Tribal Group PLC
18 July 2003
NOT FOR RELEASE, PUBLICATION OR DISTRIBUTION, IN WHOLE OR IN PART, IN, INTO OR
FROM THE UNITED STATES, CANADA, AUSTRALIA OR JAPAN
18 July 2003
Recommended offer
by
Dresdner Kleinwort Wasserstein
on behalf of
Tribal Group plc
for
HACAS Group PLC
Offer declared Unconditional Save For Listing of Tribal Shares
The board of Tribal Group plc ('Tribal' or the 'Company') announces that
following the EGM of the Company earlier today, at which the resolution to
approve the Acquisition was passed, the Offer has been declared unconditional as
to acceptances and in all other respects save for the listing of the New Tribal
Shares. It is expected that the Admission of the New Tribal Shares will take
place on Monday 21 July at which time the Offer will become wholly
unconditional.
By 3.00pm on 17 July 2003, valid acceptances of the Offer had been received in
respect of a total of 29,415,834 HACAS Group plc ('HACAS') Shares representing
approximately 92.7 per cent. of the HACAS Shares to which the Offer relates.
This total includes acceptances in respect of 20,587,123 HACAS Shares
representing approximately 67.0 per cent. of HACAS existing issued share capital
pursuant to the irrevocable undertakings to accept the Offer from certain of the
HACAS Directors.
The Company will close the Mix and Match Facility at 11.59 pm on the date on
which the Offer becomes unconditional in all respects.
The Offer will remain open for acceptance until further notice subject to the
terms set out in the Offer Document and the Form of Acceptance.

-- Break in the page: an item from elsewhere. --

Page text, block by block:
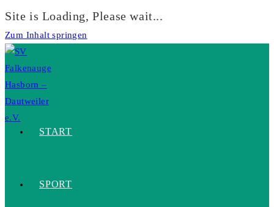
Site is Loading, Please wait...
Zum Inhalt springen
START
SPORT

Save as disclosed in this announcement, neither Tribal, nor any persons acting,
or deemed to be acting, in concert with Tribal held any HACAS Shares (or rights
over HACAS Shares) prior to the Offer Period and neither Tribal nor any persons
acting, or deemed to be acting, in concert with Tribal have acquired or agreed
to acquire any HACAS Shares (or rights over HACAS Shares) since the commencement
of the Offer Period.
Forms of Acceptance not yet returned should be completed and returned in
accordance with the instructions set out on the Form of Acceptance and in the
Offer Document, so as to be received as soon as possible.
The words and expressions defined in the Offer Document dated 26 June 2003 shall
apply for the purposes of this announcement.
Enquiries:
Tribal Group plc 01285 886020
Henry Pitman
Simon Lawton
HACAS Group PLC 020 7609 9491
Julian Ashby
Derek Joseph
The Offer is not being made and will not be made, directly or indirectly, in or
into, or by the use of mails or any means or instrumentality (including, without
limitation, telephonically or electronically) of interstate or foreign commerce
of, or any facility of a national securities exchange of, the United States,
Canada, Australia or Japan and the Offer will not be capable of acceptance by
any such use, means, instrumentality or facilities from within the United
States, Canada, Australia or Japan.
Dresdner Kleinwort Wasserstein, which is authorised and regulated by the
Financial Services Authority, is acting for Tribal and for no-one else in
connection with the Offer and will not be responsible to anyone other than
Tribal for providing the protections afforded to customers of Dresdner Kleinwort
Wasserstein, or for affording advice in relation to the contents of this
announcement or any matters referred to herein.